(Data extracted from a collection)
________________

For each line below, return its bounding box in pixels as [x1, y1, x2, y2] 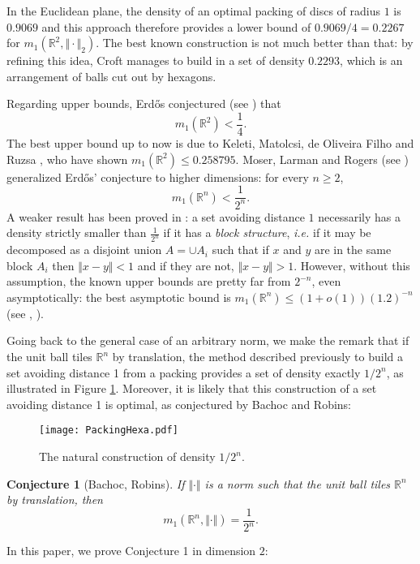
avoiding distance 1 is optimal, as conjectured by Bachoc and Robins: [6, 395, 352, 412]
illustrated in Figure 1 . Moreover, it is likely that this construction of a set [6, 380, 377, 397]
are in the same [314, 241, 392, 258]
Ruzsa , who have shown [6, 150, 128, 167]
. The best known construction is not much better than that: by [96, 34, 414, 51]
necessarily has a [318, 208, 401, 225]
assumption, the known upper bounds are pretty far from [6, 273, 291, 290]
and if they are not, [137, 256, 234, 273]
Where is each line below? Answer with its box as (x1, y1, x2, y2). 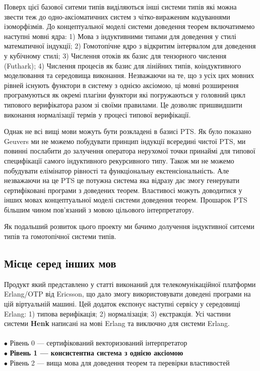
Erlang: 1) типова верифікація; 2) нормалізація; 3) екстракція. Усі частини (4, 308, 231, 318)
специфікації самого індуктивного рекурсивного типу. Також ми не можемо (4, 155, 234, 165)
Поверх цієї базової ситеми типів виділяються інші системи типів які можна (4, 1, 237, 11)
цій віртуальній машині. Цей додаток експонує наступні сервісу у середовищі (4, 298, 240, 309)
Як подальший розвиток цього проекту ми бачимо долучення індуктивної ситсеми (4, 221, 254, 231)
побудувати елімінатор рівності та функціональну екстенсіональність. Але (4, 165, 229, 175)
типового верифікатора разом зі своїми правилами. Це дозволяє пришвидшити (4, 99, 242, 109)
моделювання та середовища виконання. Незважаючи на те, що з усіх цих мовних (4, 70, 254, 80)

________________

In the copy, include every line of the entries above exactly and none of the pictures.

For each line below, return its bounding box in pixels as [x1, y1, x2, y2] 
avoiding distance 1 is optimal, as conjectured by Bachoc and Robins: [6, 395, 352, 412]
illustrated in Figure 1 . Moreover, it is likely that this construction of a set [6, 380, 377, 397]
are in the same [314, 241, 392, 258]
Ruzsa , who have shown [6, 150, 128, 167]
. The best known construction is not much better than that: by [96, 34, 414, 51]
necessarily has a [318, 208, 401, 225]
assumption, the known upper bounds are pretty far from [6, 273, 291, 290]
and if they are not, [137, 256, 234, 273]
Where is each line below? Answer with its box as (x1, y1, x2, y2). 
Erlang: 1) типова верифікація; 2) нормалізація; 3) екстракція. Усі частини (4, 308, 231, 318)
специфікації самого індуктивного рекурсивного типу. Також ми не можемо (4, 155, 234, 165)
Поверх цієї базової ситеми типів виділяються інші системи типів які можна (4, 1, 237, 11)
цій віртуальній машині. Цей додаток експонує наступні сервісу у середовищі (4, 298, 240, 309)
Як подальший розвиток цього проекту ми бачимо долучення індуктивної ситсеми (4, 221, 254, 231)
побудувати елімінатор рівності та функціональну екстенсіональність. Але (4, 165, 229, 175)
типового верифікатора разом зі своїми правилами. Це дозволяє пришвидшити (4, 99, 242, 109)
моделювання та середовища виконання. Незважаючи на те, що з усіх цих мовних (4, 70, 254, 80)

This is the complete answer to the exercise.